There is no definitive idea of frumpy; it clearly varies from person to person.
For me, if I'm feeling run down, or haven't had enough sun and fresh air, have eaten badly and my skin is pale, pasty and zitty, my clothes fitting a bit tightly, I lose confidence in myself and dress to hide myself. I sling on the scruffy jeans, dull t shirt, clumpy boots and drab coat. I have four kids between 5 and 10 years and so I have spent many years slobbing around in dull, scruffy clothes and doing the school run in clothes to make me invisible. I'm rubbish at making myself look polished in the morning and usually during the winter months I pull on a big woolly hat to hide myself even more.
When I feel well, I generally feel good about myself when I look in the mirror (healthy glowing skin, bright eyes etc) and so tend to choose my outfit more carefully. I've generally been quite a daring dresser throughout my life and enjoyed attention (punk, mod sort of style), so I ignore the rules and love experimenting with clothing. However, as I get older (I'm 37 now) I am a little saggier and my hair is thinner and greyer so I take much more care about what colours suit me. I have spent a while working out what my season is (to be honest I am still a bit unsure - I think I'm on the cusp) but I know that bright and high contrast outfits make me look washed out now, and cooler, dusky, low contrast colours accentuate my blue eyes and make me skin look good. That said, I also like to wear bizarre clashing combos - I think I can get away with it - and I enjoy playing dressing up at home to put pieces together that you would never imagine work.

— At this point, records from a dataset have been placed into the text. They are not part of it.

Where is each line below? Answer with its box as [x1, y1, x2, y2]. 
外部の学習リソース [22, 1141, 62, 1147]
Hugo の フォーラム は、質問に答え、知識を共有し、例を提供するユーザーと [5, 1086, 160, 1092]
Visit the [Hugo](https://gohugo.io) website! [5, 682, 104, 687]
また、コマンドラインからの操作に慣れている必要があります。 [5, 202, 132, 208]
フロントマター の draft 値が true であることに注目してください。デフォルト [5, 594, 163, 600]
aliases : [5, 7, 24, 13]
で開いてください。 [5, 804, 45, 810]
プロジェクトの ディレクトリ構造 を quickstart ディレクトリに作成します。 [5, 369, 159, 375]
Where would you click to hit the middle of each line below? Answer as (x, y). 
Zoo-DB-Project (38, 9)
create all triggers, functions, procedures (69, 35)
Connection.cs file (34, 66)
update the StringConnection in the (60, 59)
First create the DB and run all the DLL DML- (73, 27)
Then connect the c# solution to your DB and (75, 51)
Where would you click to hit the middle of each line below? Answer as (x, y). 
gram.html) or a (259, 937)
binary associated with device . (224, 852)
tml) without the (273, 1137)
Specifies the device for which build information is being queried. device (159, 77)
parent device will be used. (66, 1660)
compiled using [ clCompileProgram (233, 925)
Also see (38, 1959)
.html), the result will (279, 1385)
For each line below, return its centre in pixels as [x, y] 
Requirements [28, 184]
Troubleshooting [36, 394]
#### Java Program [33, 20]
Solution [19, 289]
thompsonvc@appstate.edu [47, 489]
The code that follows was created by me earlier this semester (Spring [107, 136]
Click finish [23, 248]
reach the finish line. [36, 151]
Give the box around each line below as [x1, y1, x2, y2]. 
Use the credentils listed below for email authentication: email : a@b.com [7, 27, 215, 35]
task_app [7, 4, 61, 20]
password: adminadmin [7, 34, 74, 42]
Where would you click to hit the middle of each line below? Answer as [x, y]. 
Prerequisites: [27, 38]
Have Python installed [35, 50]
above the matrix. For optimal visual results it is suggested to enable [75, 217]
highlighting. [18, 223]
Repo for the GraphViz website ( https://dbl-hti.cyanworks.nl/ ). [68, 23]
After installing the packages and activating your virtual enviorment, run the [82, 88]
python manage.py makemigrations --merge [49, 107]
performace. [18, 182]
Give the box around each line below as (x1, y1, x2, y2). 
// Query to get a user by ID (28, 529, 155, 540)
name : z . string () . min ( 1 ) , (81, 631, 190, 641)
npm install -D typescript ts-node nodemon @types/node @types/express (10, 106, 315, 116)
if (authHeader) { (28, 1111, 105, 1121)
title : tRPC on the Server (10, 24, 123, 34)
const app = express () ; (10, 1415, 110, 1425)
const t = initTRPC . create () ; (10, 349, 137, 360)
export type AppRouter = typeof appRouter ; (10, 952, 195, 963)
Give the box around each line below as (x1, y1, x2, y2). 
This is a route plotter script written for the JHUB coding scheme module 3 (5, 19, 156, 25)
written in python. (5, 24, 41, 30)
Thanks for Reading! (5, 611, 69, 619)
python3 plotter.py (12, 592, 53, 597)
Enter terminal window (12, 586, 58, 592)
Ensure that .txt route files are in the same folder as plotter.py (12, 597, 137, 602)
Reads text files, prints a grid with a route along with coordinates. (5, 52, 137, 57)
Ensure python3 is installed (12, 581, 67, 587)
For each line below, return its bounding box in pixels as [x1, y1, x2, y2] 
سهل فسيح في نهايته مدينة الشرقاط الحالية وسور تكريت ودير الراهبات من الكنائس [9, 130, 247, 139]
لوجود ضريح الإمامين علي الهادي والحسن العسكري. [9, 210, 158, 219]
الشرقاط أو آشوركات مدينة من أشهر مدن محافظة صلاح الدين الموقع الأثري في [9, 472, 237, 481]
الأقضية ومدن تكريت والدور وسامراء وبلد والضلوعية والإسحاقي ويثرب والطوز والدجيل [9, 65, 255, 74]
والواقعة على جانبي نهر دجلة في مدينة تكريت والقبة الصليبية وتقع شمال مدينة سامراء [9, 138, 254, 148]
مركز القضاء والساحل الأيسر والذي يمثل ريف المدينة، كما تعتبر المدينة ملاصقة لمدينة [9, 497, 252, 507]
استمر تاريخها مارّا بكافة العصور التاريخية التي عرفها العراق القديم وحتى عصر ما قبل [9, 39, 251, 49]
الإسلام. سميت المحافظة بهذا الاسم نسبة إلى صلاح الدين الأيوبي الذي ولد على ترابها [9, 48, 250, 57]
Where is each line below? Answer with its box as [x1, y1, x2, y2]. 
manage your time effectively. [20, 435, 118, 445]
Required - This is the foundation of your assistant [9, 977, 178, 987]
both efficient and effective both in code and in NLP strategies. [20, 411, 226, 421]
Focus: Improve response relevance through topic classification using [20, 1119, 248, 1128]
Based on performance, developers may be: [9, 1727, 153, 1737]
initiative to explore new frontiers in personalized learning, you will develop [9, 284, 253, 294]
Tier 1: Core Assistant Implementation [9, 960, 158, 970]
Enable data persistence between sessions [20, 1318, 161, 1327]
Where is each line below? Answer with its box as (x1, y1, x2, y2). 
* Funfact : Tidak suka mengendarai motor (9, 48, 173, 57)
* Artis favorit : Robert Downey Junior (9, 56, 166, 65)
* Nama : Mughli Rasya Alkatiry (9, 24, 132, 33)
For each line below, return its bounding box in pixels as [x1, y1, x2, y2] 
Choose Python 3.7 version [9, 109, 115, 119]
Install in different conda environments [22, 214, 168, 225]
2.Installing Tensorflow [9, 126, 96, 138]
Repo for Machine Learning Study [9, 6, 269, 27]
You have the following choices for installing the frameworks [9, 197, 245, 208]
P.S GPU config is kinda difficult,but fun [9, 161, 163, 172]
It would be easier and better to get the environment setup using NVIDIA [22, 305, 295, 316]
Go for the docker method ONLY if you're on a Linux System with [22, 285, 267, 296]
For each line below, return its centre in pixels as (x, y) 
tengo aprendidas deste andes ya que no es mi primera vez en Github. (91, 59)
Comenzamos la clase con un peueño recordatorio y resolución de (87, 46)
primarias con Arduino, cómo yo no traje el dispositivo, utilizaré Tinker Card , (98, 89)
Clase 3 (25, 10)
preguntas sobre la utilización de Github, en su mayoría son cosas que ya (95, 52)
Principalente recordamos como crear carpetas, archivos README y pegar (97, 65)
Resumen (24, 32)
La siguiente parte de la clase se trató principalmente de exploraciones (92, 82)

I always put comfort high on my list of priorities - I have sensory processing disorder - and even if I love a stylish piece of clothing, if it feels uncomfy I can't wear it. I only recently discovered that a lot of my 'frumpy' clothes were actually a size too big for me. I bought a pair of shorts that fitted really beautifully and realised they were smaller than most of my jeans so when I got home I looked at myself in my jeans and could see how baggy they were on my hips and bum. I'd just not noticed as I was so used to them.
I don't agree that you need to spend a fortune to get good clothes that look good on you. I have a mixture of stuff that I've found at jumble sales, charity shops and more expensive high street brands. I don't own any expensive jewellery, but I do wear costume jewellery. I love nail polish. I always feel good when my hair style is good (it's a bit lank and boring right now) and this usually encourages me to play around with my clothing.
Anyway, more me 'frumpy' just means not caring about your appearance, although does it really matter, actually?